- Born: March 29, 1939 (age 87)
- Education: Denison University Stanford University
- Employers: BankAmerica Corporation; SRI International; Chevron Corporation;

= Samuel Armacost =

American business executive

Samuel Henry Armacost (born March 29, 1939) is an American business executive who was formerly the president, director, and CEO of BankAmerica Corporation. He has chaired or served on the boards of directors of major organizations such as SRI International and Chevron Corporation.

==Education==
Armacost holds a BA in economics from Denison University and an MBA from Stanford University.

==Career==
President, director and chief executive officer of BankAmerica Corporation from 1981 until 1986, where his tenure was controversial.

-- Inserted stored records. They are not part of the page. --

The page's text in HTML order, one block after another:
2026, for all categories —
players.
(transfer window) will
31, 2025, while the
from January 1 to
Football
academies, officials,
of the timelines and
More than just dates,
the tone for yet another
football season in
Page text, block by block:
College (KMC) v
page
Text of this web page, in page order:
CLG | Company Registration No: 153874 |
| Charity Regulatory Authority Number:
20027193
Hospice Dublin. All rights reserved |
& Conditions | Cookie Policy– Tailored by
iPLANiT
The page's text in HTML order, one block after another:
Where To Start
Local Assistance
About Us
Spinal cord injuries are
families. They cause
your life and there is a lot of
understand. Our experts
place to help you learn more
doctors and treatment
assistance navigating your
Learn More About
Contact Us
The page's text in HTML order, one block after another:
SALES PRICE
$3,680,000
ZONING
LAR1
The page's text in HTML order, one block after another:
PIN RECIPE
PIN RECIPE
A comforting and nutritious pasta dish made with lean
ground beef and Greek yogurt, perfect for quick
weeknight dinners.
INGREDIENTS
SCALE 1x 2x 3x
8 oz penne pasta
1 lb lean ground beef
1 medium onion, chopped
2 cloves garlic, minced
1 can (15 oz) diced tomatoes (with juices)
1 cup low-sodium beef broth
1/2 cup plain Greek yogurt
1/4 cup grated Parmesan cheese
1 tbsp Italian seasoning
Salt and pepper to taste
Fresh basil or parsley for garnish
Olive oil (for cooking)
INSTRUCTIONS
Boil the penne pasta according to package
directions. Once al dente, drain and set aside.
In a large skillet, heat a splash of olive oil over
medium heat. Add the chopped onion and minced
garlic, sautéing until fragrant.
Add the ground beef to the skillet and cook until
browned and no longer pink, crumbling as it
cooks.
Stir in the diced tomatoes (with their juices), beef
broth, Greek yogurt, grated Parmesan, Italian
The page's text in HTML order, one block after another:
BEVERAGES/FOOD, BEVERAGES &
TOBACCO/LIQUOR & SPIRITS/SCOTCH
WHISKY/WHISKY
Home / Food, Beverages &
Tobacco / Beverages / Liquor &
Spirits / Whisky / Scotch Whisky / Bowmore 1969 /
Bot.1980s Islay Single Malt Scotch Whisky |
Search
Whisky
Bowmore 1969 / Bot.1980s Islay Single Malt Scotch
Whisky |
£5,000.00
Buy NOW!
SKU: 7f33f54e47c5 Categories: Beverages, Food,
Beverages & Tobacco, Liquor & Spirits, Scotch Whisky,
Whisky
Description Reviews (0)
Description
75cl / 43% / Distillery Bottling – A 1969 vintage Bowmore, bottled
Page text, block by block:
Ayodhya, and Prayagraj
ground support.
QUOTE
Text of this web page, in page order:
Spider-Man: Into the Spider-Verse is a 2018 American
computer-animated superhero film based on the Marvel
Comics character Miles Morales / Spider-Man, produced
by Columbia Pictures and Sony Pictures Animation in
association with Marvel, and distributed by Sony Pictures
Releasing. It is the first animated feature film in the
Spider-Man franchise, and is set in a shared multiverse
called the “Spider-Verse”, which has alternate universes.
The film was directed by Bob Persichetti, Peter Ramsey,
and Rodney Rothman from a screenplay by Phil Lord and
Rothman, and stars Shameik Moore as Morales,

Managing director of Merrill Lynch Capital Markets from 1987 until 1990. Managing director of Weiss, Peck & Greer L.L.C. from 1990 until 1998.

He was the chairman of SRI International, formerly Stanford Research Institute, an independent research, technology development and commercialization organization, from 1998 to 2010, and has been a member of the board of directors since 1981.

He has also been the lead director of Chevron Corporation since 1982. Other board of director positions include Callaway Golf Company, Del Monte Foods, and Exponent Inc. He is a member of the Advisory Board of the California Academy of Sciences. From 1971 to 1972, he served as an advisor to the State Department's Office of Monetary Affairs.